Items from a dataset

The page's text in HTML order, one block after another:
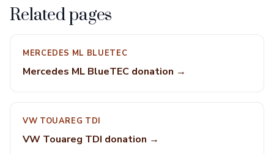
Related pages
MERCEDES ML BLUETEC
Mercedes ML BlueTEC donation →
VW TOUAREG TDI
VW Touareg TDI donation →
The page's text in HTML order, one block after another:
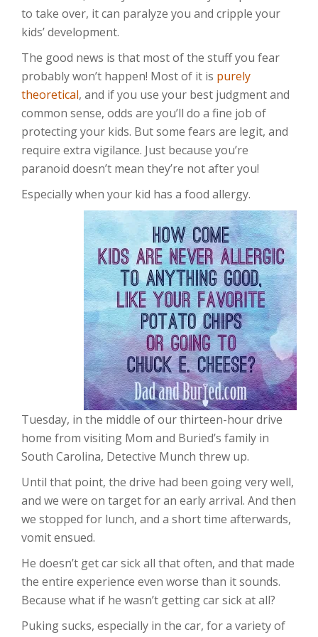
to take over, it can paralyze you and cripple your
kids’ development.
The good news is that most of the stuff you fear
probably won’t happen! Most of it is purely
theoretical, and if you use your best judgment and
common sense, odds are you’ll do a fine job of
protecting your kids. But some fears are legit, and
require extra vigilance. Just because you’re
paranoid doesn’t mean they’re not after you!
Especially when your kid has a food allergy.
Tuesday, in the middle of our thirteen-hour drive
home from visiting Mom and Buried’s family in
South Carolina, Detective Munch threw up.
Until that point, the drive had been going very well,
and we were on target for an early arrival. And then
we stopped for lunch, and a short time afterwards,
vomit ensued.
He doesn’t get car sick all that often, and that made
the entire experience even worse than it sounds.
Because what if he wasn’t getting car sick at all?
Puking sucks, especially in the car, for a variety of
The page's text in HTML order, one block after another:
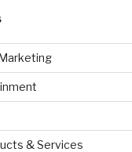
& Services
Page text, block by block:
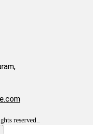
reserved..
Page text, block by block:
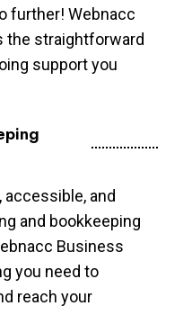
further! Webnacc
the straightforward
support you
and
and bookkeeping
Business
you need to
reach your
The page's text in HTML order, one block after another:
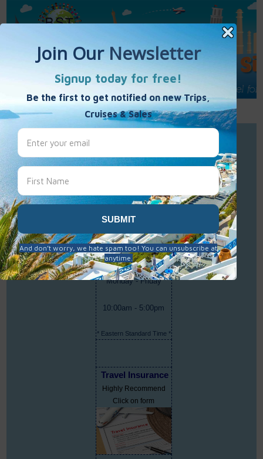
Call Us : 877-848-7477
Contact Us
Best Single Travel
Hours
Monday - Friday
10:00am - 5:00pm
* Eastern Standard Time *
Travel Insurance
Highly Recommend
Click on form
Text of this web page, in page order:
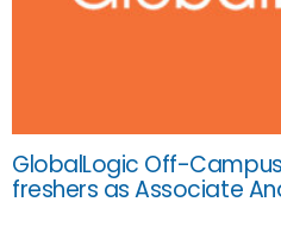
GlobalLogic Off-
freshers as Associate
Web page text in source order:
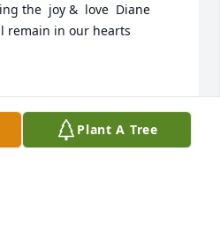
the  joy &  love  Diane
remain in our hearts
Plant A Tree
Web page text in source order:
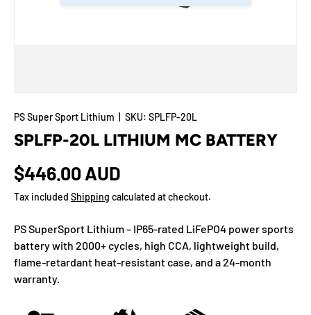
PS Super Sport Lithium SKU: SPLFP-20L
SPLFP-20L LITHIUM MC BATTERY
$446.00 AUD
Tax included Shipping calculated at checkout.
PS SuperSport Lithium – IP65-rated LiFePO4 power sports
battery with 2000+ cycles, high CCA, lightweight build,
flame-retardant heat-resistant case, and a 24-month
warranty.
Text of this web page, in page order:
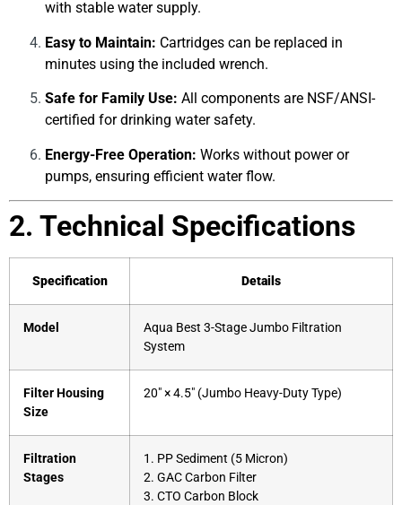
with stable water supply.
Easy to Maintain: Cartridges can be replaced in
minutes using the included wrench.
Safe for Family Use: All components are NSF/ANSI-
certified for drinking water safety.
Energy-Free Operation: Works without power or
pumps, ensuring efficient water flow.
2. Technical Specifications
Specification Details
Model
Aqua Best 3-Stage Jumbo Filtration
System
Filter Housing
Size
20″ × 4.5″ (Jumbo Heavy-Duty Type)
Filtration
Stages
1. PP Sediment (5 Micron)
2. GAC Carbon Filter
3. CTO Carbon Block
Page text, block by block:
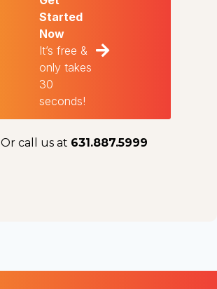
Started
Now
It’s free &
only takes
30
seconds!
Or call us at 631.887.5999
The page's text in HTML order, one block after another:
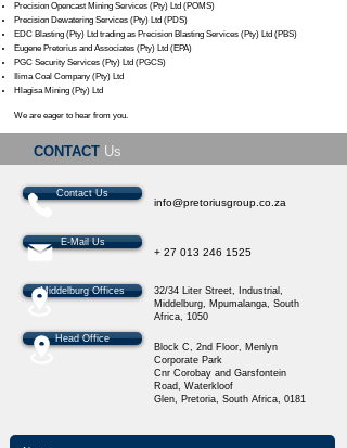
Precision Opencast Mining Services (Pty) Ltd (POMS)
Precision Dewatering Services (Pty) Ltd (PDS)
EDC Blasting (Pty) Ltd trading as Precision Blasting Services (Pty) Ltd (PBS)
Eugene Pretorius and Associates (Pty) Ltd (EPA)
PGC Security Services (Pty) Ltd (PGCS)
Ilima Coal Company (Pty) Ltd
Hlagisa Mining (Pty) Ltd
We are eager to hear from you.
CONTACT Us
Contact Us
info@pretoriusgroup.co.za
E-Mail Us
+ 27 013 246 1525
Middelburg Offices
32/34 Liter Street, Industrial,
Middelburg, Mpumalanga, South
Africa​, 1050
Head Office
Block C, 2nd Floor, Menlyn
Corporate Park
Cnr Corobay and Garsfontein
Road, Waterkloof
Glen, Pretoria, South Africa, 0181
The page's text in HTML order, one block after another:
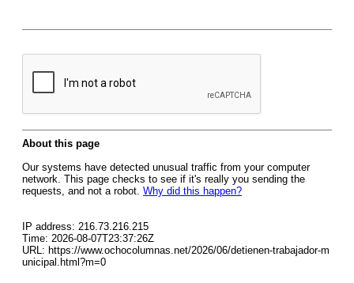
About this page
Our systems have detected unusual traffic from your computer
network. This page checks to see if it's really you sending the
requests, and not a robot. Why did this happen?
IP address: 216.73.216.215
Time: 2026-08-07T23:37:26Z
URL: https://www.ochocolumnas.net/2026/06/detienen-trabajador-m
unicipal.html?m=0

→ **WORK REQUEST**
Could you repeat every record exactly as written, with the pictures left out?

→ **SOLVED EXERCISE**
The page's text in HTML order, one block after another:
Related pages
MERCEDES ML BLUETEC
Mercedes ML BlueTEC donation →
VW TOUAREG TDI
VW Touareg TDI donation →
The page's text in HTML order, one block after another:
to take over, it can paralyze you and cripple your
kids’ development.
The good news is that most of the stuff you fear
probably won’t happen! Most of it is purely
theoretical, and if you use your best judgment and
common sense, odds are you’ll do a fine job of
protecting your kids. But some fears are legit, and
require extra vigilance. Just because you’re
paranoid doesn’t mean they’re not after you!
Especially when your kid has a food allergy.
Tuesday, in the middle of our thirteen-hour drive
home from visiting Mom and Buried’s family in
South Carolina, Detective Munch threw up.
Until that point, the drive had been going very well,
and we were on target for an early arrival. And then
we stopped for lunch, and a short time afterwards,
vomit ensued.
He doesn’t get car sick all that often, and that made
the entire experience even worse than it sounds.
Because what if he wasn’t getting car sick at all?
Puking sucks, especially in the car, for a variety of
The page's text in HTML order, one block after another:
& Services
Page text, block by block:
reserved..
Page text, block by block:
further! Webnacc
the straightforward
support you
and
and bookkeeping
Business
you need to
reach your
The page's text in HTML order, one block after another:
Call Us : 877-848-7477
Contact Us
Best Single Travel
Hours
Monday - Friday
10:00am - 5:00pm
* Eastern Standard Time *
Travel Insurance
Highly Recommend
Click on form
Text of this web page, in page order:
GlobalLogic Off-
freshers as Associate
Web page text in source order:
the  joy &  love  Diane
remain in our hearts
Plant A Tree
Web page text in source order:
PS Super Sport Lithium SKU: SPLFP-20L
SPLFP-20L LITHIUM MC BATTERY
$446.00 AUD
Tax included Shipping calculated at checkout.
PS SuperSport Lithium – IP65-rated LiFePO4 power sports
battery with 2000+ cycles, high CCA, lightweight build,
flame-retardant heat-resistant case, and a 24-month
warranty.
Text of this web page, in page order:
with stable water supply.
Easy to Maintain: Cartridges can be replaced in
minutes using the included wrench.
Safe for Family Use: All components are NSF/ANSI-
certified for drinking water safety.
Energy-Free Operation: Works without power or
pumps, ensuring efficient water flow.
2. Technical Specifications
Specification Details
Model
Aqua Best 3-Stage Jumbo Filtration
System
Filter Housing
Size
20″ × 4.5″ (Jumbo Heavy-Duty Type)
Filtration
Stages
1. PP Sediment (5 Micron)
2. GAC Carbon Filter
3. CTO Carbon Block
Page text, block by block:
Started
Now
It’s free &
only takes
30
seconds!
Or call us at 631.887.5999
The page's text in HTML order, one block after another:
Precision Opencast Mining Services (Pty) Ltd (POMS)
Precision Dewatering Services (Pty) Ltd (PDS)
EDC Blasting (Pty) Ltd trading as Precision Blasting Services (Pty) Ltd (PBS)
Eugene Pretorius and Associates (Pty) Ltd (EPA)
PGC Security Services (Pty) Ltd (PGCS)
Ilima Coal Company (Pty) Ltd
Hlagisa Mining (Pty) Ltd
We are eager to hear from you.
CONTACT Us
Contact Us
info@pretoriusgroup.co.za
E-Mail Us
+ 27 013 246 1525
Middelburg Offices
32/34 Liter Street, Industrial,
Middelburg, Mpumalanga, South
Africa​, 1050
Head Office
Block C, 2nd Floor, Menlyn
Corporate Park
Cnr Corobay and Garsfontein
Road, Waterkloof
Glen, Pretoria, South Africa, 0181
The page's text in HTML order, one block after another:
About this page
Our systems have detected unusual traffic from your computer
network. This page checks to see if it's really you sending the
requests, and not a robot. Why did this happen?
IP address: 216.73.216.215
Time: 2026-08-07T23:37:26Z
URL: https://www.ochocolumnas.net/2026/06/detienen-trabajador-m
unicipal.html?m=0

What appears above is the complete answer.